Человеком он оказался гостеприимным и хлебосольным. Всегда приглашал много друзей и угощал их «фирменным» борщом и пловом. Готовил Гриша сам. Жены у него тогда не было. С первой женой он расстался еще до приезда в Москву. Их дочка Инга сейчас большая. Учится в Англии. В 1992-1993 годах, когда мы всей семьей приезжали в Сочи, мой 8-летний сын с ней подружился. И мы с женой даже хотели за компанию с ним взять Ингу на месяц в Таиланд, где у меня в то время был бизнес. Ездили к ее маме за разрешением. Но мама ее не отпустила. Потом Гриша жил гражданским браком с девушкой из Украины. Я ее никогда не видел. Знаю только, что она как-то неожиданно уехала в Германию и не вернулась. Гриша очень переживал из-за этого. «Больше никогда не буду ни с кем строить серьезных отношений, — зарекался он. - Все бабы - сволочи».

В Москве Гриша, конечно, встречался с какими-то девушками. Но постоянных подруг у него не было. И сам он первое время метался между Москвой и Сочи. В Москве работы у него было мало. В основном, банкеты и дни рождения у своих. На лето Гриша уезжал петь в Сочи. А зимой возвращался в Москву. Причем, ездить из Москвы в Сочи и обратно он предпочитал на такси. У него был знакомый водитель, который за 500 долларов возил его на «шестерке».

На тот момент мы с Гришей очень сблизились. Я считал его своим единственным другом. И мне очень хотелось помочь ему реализоваться как артисту. Но я не знал - как это сделать. От шоу-бизнеса я тогда был далек и никого в этих кругах не знал.

«Гриша, как ты думаешь, кого можно было бы привлечь для твоего продвижения?» — спросил я как-то его. И он назвал мне Женю Кобылянского, который делал ему аранжировки.
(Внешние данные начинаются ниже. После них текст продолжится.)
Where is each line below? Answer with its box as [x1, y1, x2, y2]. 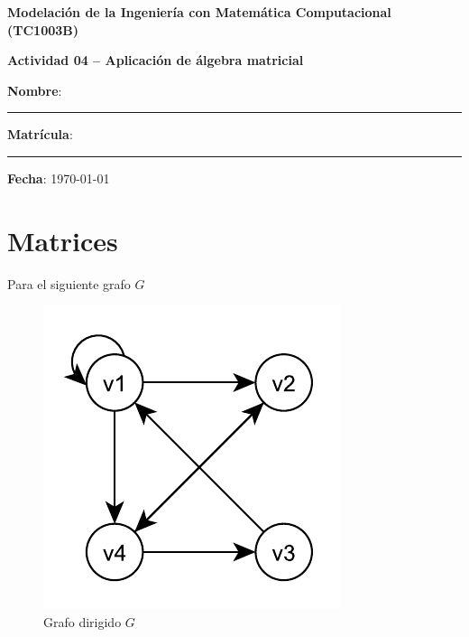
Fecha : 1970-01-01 [7, 168, 110, 187]
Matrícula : [7, 125, 73, 144]
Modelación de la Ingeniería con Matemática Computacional [7, 3, 391, 21]
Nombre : [7, 80, 62, 99]
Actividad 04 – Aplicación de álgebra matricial [7, 51, 304, 70]
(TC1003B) [7, 20, 79, 39]
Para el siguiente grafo [7, 274, 131, 293]
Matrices [7, 221, 118, 258]
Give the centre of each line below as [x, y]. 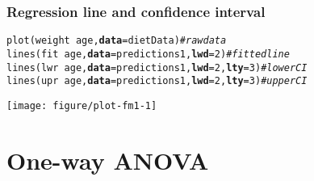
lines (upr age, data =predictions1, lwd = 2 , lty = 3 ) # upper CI [157, 81]
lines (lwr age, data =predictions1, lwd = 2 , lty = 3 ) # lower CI [157, 67]
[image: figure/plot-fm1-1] [82, 105]
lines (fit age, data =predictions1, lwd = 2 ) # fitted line [148, 54]
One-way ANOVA [108, 160]
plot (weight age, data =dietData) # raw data [117, 41]
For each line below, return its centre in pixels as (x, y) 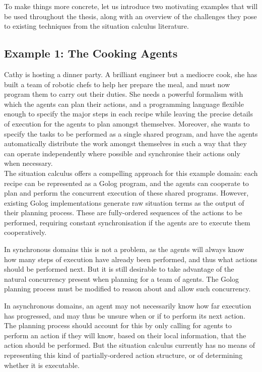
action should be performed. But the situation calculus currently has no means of (130, 345)
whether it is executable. (42, 365)
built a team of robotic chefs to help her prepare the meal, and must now (117, 84)
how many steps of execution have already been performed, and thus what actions (131, 259)
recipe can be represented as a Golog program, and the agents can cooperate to (126, 183)
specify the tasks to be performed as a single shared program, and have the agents (131, 133)
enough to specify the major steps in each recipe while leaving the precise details (128, 114)
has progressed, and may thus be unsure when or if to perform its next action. (125, 315)
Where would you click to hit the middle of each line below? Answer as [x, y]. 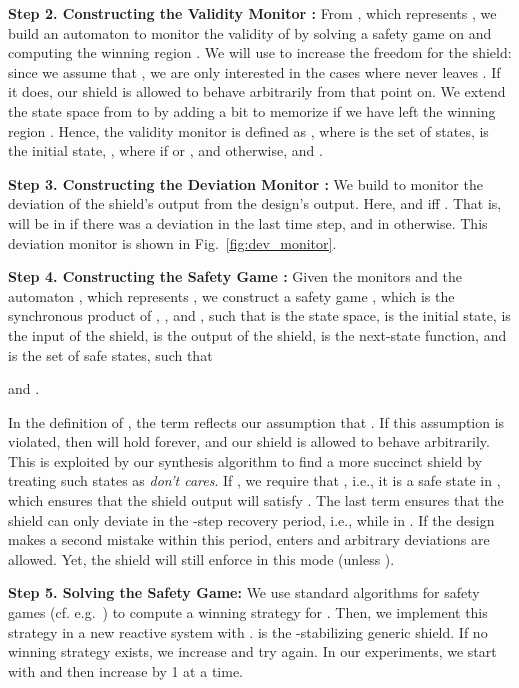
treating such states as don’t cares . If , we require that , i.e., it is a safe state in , [254, 480]
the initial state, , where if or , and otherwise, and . [165, 150]
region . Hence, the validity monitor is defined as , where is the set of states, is [248, 130]
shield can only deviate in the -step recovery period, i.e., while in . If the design [251, 519]
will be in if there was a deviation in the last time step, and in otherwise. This [248, 222]
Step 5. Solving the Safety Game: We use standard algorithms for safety [244, 592]
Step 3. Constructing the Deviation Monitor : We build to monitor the [245, 183]
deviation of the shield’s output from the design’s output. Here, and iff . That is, [255, 203]

В 1994 году я по своему бизнесу был в командировке в Ханты-Мансийске. И так совпало, что туда прилетел на гастроли Михаил Шуфутинский. А Кобылянский тогда работал у него руководителем музыкального коллектива. После концерта я познакомился с Женей и завел с ним разговор о Лепсе. «Что нужно, чтобы Гриша стал звездой?» — спросил я. «Нужно 100 тысяч долларов и я», — ответил Кобылянский. Деньги я нашел. Через месяц он уволился от Шуфутинского и в конце 1994 года уже приступил к работе над альбомом Лепса.
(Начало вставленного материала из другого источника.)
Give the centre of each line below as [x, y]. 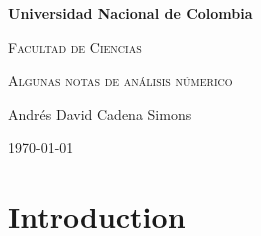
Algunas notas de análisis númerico [120, 80]
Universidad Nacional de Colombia [130, 13]
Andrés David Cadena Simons [100, 113]
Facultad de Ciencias [75, 46]
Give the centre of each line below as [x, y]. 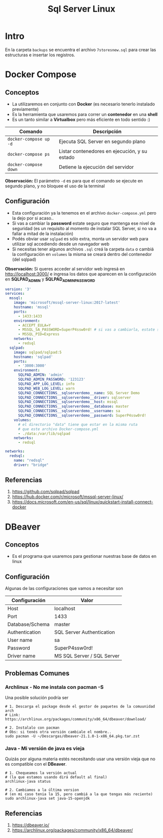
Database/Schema [29, 624]
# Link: [13, 715]
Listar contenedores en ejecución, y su [103, 151]
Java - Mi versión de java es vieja [45, 748]
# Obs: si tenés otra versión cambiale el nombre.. [58, 732]
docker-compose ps [29, 154]
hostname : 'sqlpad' [33, 357]
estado [67, 157]
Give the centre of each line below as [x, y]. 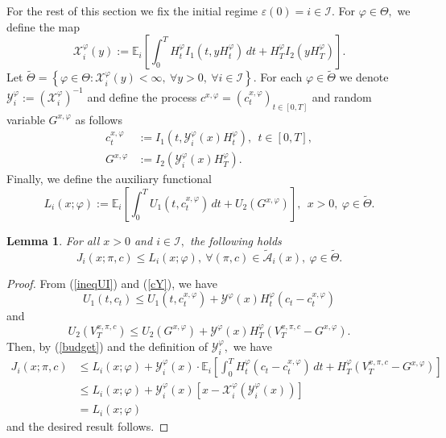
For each [281, 77]
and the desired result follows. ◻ [88, 426]
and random [342, 96]
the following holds [236, 241]
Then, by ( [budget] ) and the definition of [107, 346]
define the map [43, 26]
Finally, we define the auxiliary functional [109, 179]
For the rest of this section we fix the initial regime [132, 10]
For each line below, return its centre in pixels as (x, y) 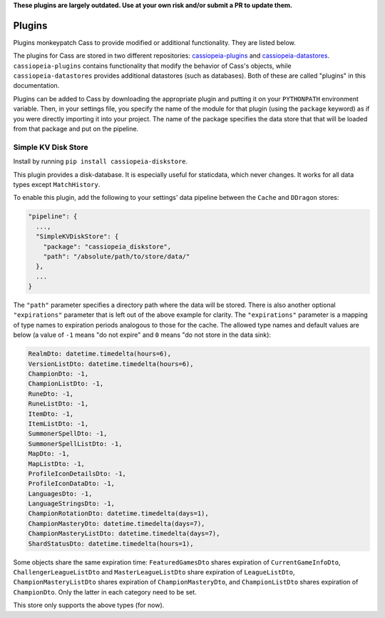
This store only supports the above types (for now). (89, 605)
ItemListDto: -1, (58, 424)
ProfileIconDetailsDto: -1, (77, 473)
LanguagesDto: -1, (60, 493)
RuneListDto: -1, (58, 404)
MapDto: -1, (49, 454)
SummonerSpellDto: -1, (68, 434)
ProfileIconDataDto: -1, (72, 484)
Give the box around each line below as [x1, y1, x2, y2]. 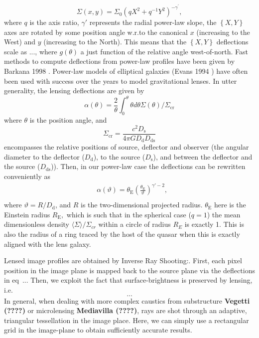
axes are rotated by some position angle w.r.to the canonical [4, 26, 188, 37]
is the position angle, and [29, 115, 107, 125]
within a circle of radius [98, 219, 171, 229]
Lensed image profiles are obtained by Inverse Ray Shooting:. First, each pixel [4, 255, 242, 266]
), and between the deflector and [153, 151, 253, 162]
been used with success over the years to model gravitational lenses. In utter [4, 75, 237, 86]
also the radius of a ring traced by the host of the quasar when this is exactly [4, 229, 240, 239]
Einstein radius [4, 209, 50, 219]
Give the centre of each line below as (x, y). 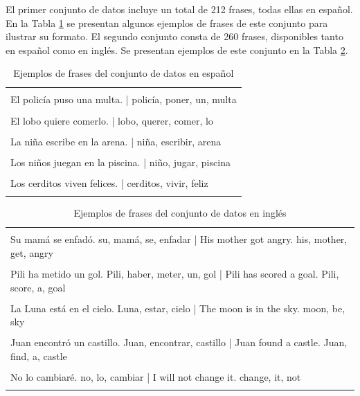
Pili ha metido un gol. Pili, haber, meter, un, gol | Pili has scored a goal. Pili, (175, 273)
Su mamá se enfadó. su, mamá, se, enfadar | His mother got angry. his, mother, (179, 239)
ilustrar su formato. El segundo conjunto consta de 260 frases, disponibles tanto (174, 36)
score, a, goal (38, 287)
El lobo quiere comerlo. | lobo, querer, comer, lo (112, 120)
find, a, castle (39, 355)
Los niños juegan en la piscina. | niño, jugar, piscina (120, 162)
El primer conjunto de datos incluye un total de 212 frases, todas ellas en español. (179, 9)
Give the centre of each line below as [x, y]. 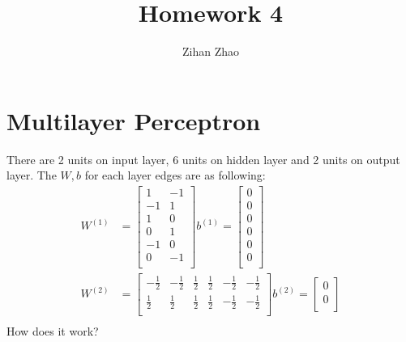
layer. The [32, 175]
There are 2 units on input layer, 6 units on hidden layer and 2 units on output [203, 159]
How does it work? [53, 330]
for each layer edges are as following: [175, 175]
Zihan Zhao [210, 51]
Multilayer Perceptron [134, 120]
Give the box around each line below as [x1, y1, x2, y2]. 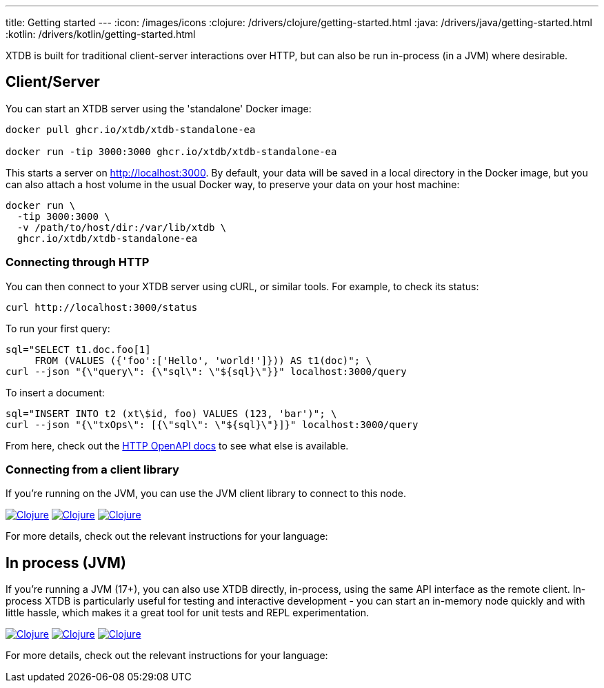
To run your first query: [6, 322, 110, 334]
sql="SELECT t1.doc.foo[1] [6, 343, 151, 355]
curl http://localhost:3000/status [6, 301, 198, 313]
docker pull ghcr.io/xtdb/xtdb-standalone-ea [6, 123, 256, 135]
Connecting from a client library [6, 462, 179, 476]
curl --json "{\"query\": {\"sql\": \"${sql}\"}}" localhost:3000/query [6, 365, 407, 377]
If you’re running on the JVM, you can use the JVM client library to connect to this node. [6, 487, 406, 500]
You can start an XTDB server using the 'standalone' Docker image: [6, 102, 312, 114]

В то время Гриша очень прилично пил. Но надо отдать ему должное, когда мы начали записывать альбом, он хоть и не завязал, но сильно уменьшил дозу. Раньше он легко мог проглотить бутылку водки. А тут почувствовал ответственность и стал себя сдерживать.

Первой песней, которую мы сделали, была «Утоли мои печали, Натали». Кобылянский первоначально хотел продать ее Шуфутинскому. Я ее у него буквально вырвал. «Шуфутинский дает за нее «трешку», — заявил Женя. И я заплатил ему 3 тысячи долларов. Я сразу почувствовал: это то, что нам надо. Гриша, правда, от этой песни плевался и чертыхался. «Что тут петь?!» — говорил он. После долгих мучений мы сказали ему: «Попробуй не петь, а просто рассказать эту песню!». И в итоге все получилось. «Натали» сразу взяли в ротацию на только открывшееся «Русское Радио». Потом мы сняли на эту песню клип за 35 тысяч долларов и зарядили приличное количество телеэфиров. После этого Гришу уже стали узнавать и приглашать с концертами не только на банкеты или, как сейчас говорят, корпоративы, но и в ночные клубы.
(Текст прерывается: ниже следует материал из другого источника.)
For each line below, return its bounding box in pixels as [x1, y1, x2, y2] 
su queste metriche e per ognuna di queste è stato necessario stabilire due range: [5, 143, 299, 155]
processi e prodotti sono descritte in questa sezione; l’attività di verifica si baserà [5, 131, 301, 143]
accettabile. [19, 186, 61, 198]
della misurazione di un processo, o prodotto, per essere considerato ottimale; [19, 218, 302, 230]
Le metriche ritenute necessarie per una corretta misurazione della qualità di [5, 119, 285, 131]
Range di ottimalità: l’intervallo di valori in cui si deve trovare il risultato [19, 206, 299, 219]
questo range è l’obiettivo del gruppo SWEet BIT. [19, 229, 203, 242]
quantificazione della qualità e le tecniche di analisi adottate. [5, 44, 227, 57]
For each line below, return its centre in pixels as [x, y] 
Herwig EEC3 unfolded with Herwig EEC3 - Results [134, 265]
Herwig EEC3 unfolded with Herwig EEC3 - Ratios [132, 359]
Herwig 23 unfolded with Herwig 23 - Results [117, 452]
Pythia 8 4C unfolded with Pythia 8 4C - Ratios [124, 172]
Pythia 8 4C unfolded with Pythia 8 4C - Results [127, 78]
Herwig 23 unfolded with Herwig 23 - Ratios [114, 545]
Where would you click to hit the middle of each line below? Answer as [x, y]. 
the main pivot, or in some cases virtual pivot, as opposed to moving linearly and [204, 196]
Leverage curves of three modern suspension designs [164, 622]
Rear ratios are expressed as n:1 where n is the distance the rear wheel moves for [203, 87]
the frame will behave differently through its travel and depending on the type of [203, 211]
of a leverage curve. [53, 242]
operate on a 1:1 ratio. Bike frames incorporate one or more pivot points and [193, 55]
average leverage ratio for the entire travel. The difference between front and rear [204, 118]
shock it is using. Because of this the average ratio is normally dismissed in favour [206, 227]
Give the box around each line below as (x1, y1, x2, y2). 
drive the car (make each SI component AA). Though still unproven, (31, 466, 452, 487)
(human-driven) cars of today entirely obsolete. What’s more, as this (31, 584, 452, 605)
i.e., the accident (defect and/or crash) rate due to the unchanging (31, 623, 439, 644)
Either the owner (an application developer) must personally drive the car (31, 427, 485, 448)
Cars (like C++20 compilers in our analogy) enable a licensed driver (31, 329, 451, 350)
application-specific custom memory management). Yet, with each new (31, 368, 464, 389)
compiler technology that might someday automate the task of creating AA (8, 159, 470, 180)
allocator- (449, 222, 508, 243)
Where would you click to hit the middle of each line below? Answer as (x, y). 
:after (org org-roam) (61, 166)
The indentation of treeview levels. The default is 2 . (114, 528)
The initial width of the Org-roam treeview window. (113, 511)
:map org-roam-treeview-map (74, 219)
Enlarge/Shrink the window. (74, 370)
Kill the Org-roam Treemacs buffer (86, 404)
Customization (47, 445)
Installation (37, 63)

Пел он всегда только живьем. Плюсовую фонограмму даже не брал с собой на концерты. Однажды он выступал в Нижнем Новгороде. Местные друзья очень долго его не отпускали. И у него реально сел голос. А у меня случайно было с собой два «плюса». И Гриша прямо со сцены стал показывать мне знаками, чтобы я их включил. Это был единственный прецедент за все время нашей совместной работы, когда он использовал «фанеру». Помню, мы снимались в программе «Хит-парад «Останкино» и там познакомились с Валерием Меладзе, который тогда был на пике славы. «У меня уже голос не выдерживает, - пожаловался он Лепсу. - Я уже думаю чередовать живое исполнение с фонограммой». Гриша тогда очень удивлялся. «А у меня нет никаких проблем, — говорил он. - Я хожу к фониатору, и он приводит меня в порядок». Правда, тогда у него не было такого количества концертов, как у Меладзе. Позднее, когда Гриша стал активно гастролировать, у него тоже возникли проблемы со связками, и ему даже пришлось делать операцию за границей. Он же себя не жалел. Голосил по два-три часа и все на надрыве. А однажды на дне рождения нашего знакомого поставил рекорд — пропел восемь часов подряд с несколькими небольшими перерывами.

К сожалению, поднять Гришу до уровня звезды нам тогда не удалось. Мы во всем слушали Кобылянского как человека более-менее опытного. А он начал тянуть одеяло на себя. Вместо того, чтобы привлечь других авторов, взялся сам написать Лепсу весь альбом. Но, если «Натали» попала в десятку, то другие песни уже так не цепляли. На радио их не брали. Можно было ставить их в эфир только за деньги.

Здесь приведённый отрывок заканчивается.